** Task inputs follows **

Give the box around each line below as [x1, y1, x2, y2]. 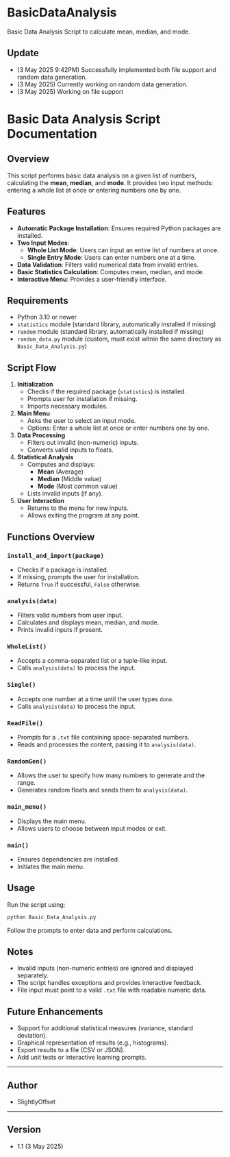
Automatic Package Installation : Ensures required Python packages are [16, 224, 221, 232]
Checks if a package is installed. [16, 565, 109, 574]
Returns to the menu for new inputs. [27, 504, 129, 512]
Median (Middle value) [37, 475, 102, 483]
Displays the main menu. [16, 817, 87, 825]
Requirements [7, 295, 68, 306]
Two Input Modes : [16, 239, 70, 247]
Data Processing [16, 431, 66, 439]
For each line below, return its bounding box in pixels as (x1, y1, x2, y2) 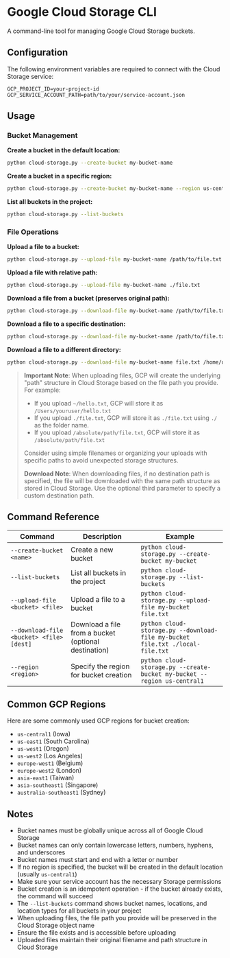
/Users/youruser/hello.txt (34, 408, 112, 414)
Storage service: (7, 72, 54, 80)
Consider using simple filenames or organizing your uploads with (23, 449, 207, 457)
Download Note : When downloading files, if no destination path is (23, 469, 210, 478)
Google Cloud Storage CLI (7, 4, 157, 20)
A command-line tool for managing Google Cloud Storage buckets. (7, 27, 195, 35)
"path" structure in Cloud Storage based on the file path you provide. (23, 378, 219, 386)
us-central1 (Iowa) (16, 730, 71, 738)
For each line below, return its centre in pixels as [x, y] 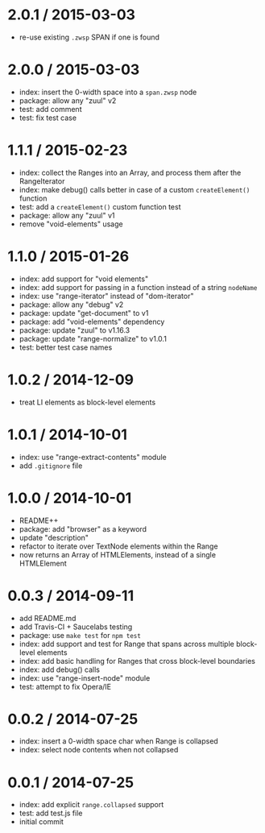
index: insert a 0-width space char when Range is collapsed [118, 741]
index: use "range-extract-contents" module [93, 457]
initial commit [41, 822]
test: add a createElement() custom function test [100, 206]
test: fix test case [48, 118]
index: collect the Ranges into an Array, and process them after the [130, 172]
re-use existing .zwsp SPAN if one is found [89, 37]
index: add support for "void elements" [84, 279]
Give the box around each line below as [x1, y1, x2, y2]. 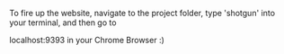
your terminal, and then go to [9, 17, 117, 28]
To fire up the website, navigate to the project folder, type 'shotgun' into [9, 8, 276, 18]
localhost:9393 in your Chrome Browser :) [9, 35, 164, 45]
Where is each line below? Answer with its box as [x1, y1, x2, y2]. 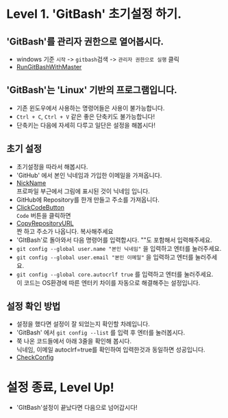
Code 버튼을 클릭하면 [16, 211, 71, 219]
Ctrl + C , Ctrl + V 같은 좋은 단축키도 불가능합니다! [16, 112, 155, 121]
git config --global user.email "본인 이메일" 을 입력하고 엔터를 [16, 253, 194, 261]
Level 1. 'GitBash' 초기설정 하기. [6, 6, 182, 22]
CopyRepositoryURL [16, 219, 74, 227]
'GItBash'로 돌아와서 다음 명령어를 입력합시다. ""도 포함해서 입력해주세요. [16, 236, 213, 244]
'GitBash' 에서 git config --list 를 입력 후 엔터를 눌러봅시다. [16, 328, 186, 336]
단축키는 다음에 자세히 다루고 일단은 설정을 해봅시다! [16, 121, 155, 129]
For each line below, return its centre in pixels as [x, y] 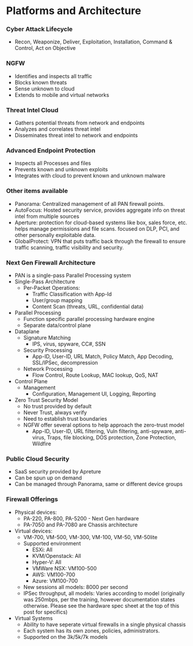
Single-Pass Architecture [45, 281]
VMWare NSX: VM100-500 [64, 568]
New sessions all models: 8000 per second [75, 587]
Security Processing [48, 350]
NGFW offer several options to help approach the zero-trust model [104, 425]
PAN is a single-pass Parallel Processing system [73, 275]
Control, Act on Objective [45, 48]
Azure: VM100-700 [55, 581]
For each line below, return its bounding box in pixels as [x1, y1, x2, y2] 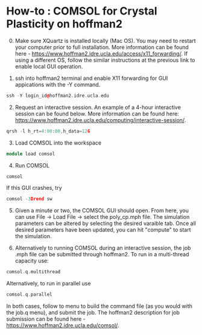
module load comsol [6, 151, 55, 157]
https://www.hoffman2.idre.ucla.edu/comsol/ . [6, 322, 119, 329]
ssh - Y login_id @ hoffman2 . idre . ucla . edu [6, 93, 110, 99]
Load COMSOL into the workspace [14, 139, 102, 146]
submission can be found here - [6, 316, 86, 323]
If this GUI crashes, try [6, 184, 62, 192]
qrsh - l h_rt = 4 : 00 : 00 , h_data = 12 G [6, 128, 90, 134]
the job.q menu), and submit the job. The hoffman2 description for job [6, 309, 180, 316]
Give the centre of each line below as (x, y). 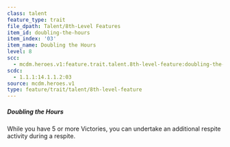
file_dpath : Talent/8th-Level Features (64, 26)
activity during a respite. (41, 136)
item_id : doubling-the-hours (49, 32)
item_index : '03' (32, 39)
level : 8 (20, 52)
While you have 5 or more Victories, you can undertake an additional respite (114, 129)
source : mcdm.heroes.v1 (41, 83)
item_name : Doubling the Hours (52, 45)
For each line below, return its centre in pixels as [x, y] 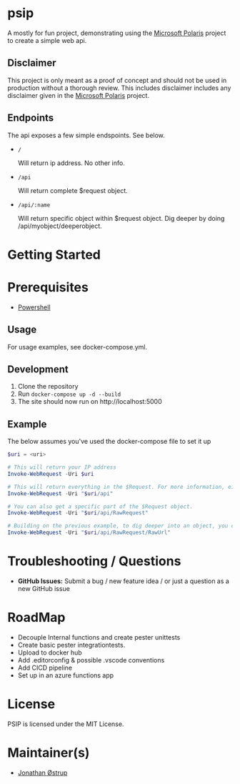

** End of Task inputs **

What is being asked:
Copy each record exactly. Leave any images out of the copy.

Written response:
Give the box around each line below as [x1, y1, x2, y2]. 
Automatic Package Installation : Ensures required Python packages are [16, 224, 221, 232]
Checks if a package is installed. [16, 565, 109, 574]
Returns to the menu for new inputs. [27, 504, 129, 512]
Median (Middle value) [37, 475, 102, 483]
Displays the main menu. [16, 817, 87, 825]
Requirements [7, 295, 68, 306]
Two Input Modes : [16, 239, 70, 247]
Data Processing [16, 431, 66, 439]
For each line below, return its bounding box in pixels as (x1, y1, x2, y2) 
/Users/youruser/hello.txt (34, 408, 112, 414)
Storage service: (7, 72, 54, 80)
Consider using simple filenames or organizing your uploads with (23, 449, 207, 457)
Download Note : When downloading files, if no destination path is (23, 469, 210, 478)
Google Cloud Storage CLI (7, 4, 157, 20)
A command-line tool for managing Google Cloud Storage buckets. (7, 27, 195, 35)
"path" structure in Cloud Storage based on the file path you provide. (23, 378, 219, 386)
us-central1 (Iowa) (16, 730, 71, 738)
For each line below, return its centre in pixels as [x, y] 
index: insert a 0-width space char when Range is collapsed [118, 741]
index: use "range-extract-contents" module [93, 457]
initial commit [41, 822]
test: add a createElement() custom function test [100, 206]
test: fix test case [48, 118]
index: collect the Ranges into an Array, and process them after the [130, 172]
re-use existing .zwsp SPAN if one is found [89, 37]
index: add support for "void elements" [84, 279]
Give the box around each line below as [x1, y1, x2, y2]. 
your terminal, and then go to [9, 17, 117, 28]
To fire up the website, navigate to the project folder, type 'shotgun' into [9, 8, 276, 18]
localhost:9393 in your Chrome Browser :) [9, 35, 164, 45]
Where is each line below? Answer with its box as [x1, y1, x2, y2]. 
Code 버튼을 클릭하면 [16, 211, 71, 219]
Ctrl + C , Ctrl + V 같은 좋은 단축키도 불가능합니다! [16, 112, 155, 121]
git config --global user.email "본인 이메일" 을 입력하고 엔터를 [16, 253, 194, 261]
Level 1. 'GitBash' 초기설정 하기. [6, 6, 182, 22]
CopyRepositoryURL [16, 219, 74, 227]
'GItBash'로 돌아와서 다음 명령어를 입력합시다. ""도 포함해서 입력해주세요. [16, 236, 213, 244]
'GitBash' 에서 git config --list 를 입력 후 엔터를 눌러봅시다. [16, 328, 186, 336]
단축키는 다음에 자세히 다루고 일단은 설정을 해봅시다! [16, 121, 155, 129]
For each line below, return its centre in pixels as [x, y] 
Single-Pass Architecture [45, 281]
VMWare NSX: VM100-500 [64, 568]
New sessions all models: 8000 per second [75, 587]
Security Processing [48, 350]
NGFW offer several options to help approach the zero-trust model [104, 425]
PAN is a single-pass Parallel Processing system [73, 275]
Control, Act on Objective [45, 48]
Azure: VM100-700 [55, 581]
For each line below, return its bounding box in pixels as [x1, y1, x2, y2] 
module load comsol [6, 151, 55, 157]
https://www.hoffman2.idre.ucla.edu/comsol/ . [6, 322, 119, 329]
ssh - Y login_id @ hoffman2 . idre . ucla . edu [6, 93, 110, 99]
Load COMSOL into the workspace [14, 139, 102, 146]
submission can be found here - [6, 316, 86, 323]
If this GUI crashes, try [6, 184, 62, 192]
qrsh - l h_rt = 4 : 00 : 00 , h_data = 12 G [6, 128, 90, 134]
the job.q menu), and submit the job. The hoffman2 description for job [6, 309, 180, 316]
Give the centre of each line below as (x, y). 
file_dpath : Talent/8th-Level Features (64, 26)
activity during a respite. (41, 136)
item_id : doubling-the-hours (49, 32)
item_index : '03' (32, 39)
level : 8 (20, 52)
While you have 5 or more Victories, you can undertake an additional respite (114, 129)
source : mcdm.heroes.v1 (41, 83)
item_name : Doubling the Hours (52, 45)
For each line below, return its centre in pixels as [x, y] 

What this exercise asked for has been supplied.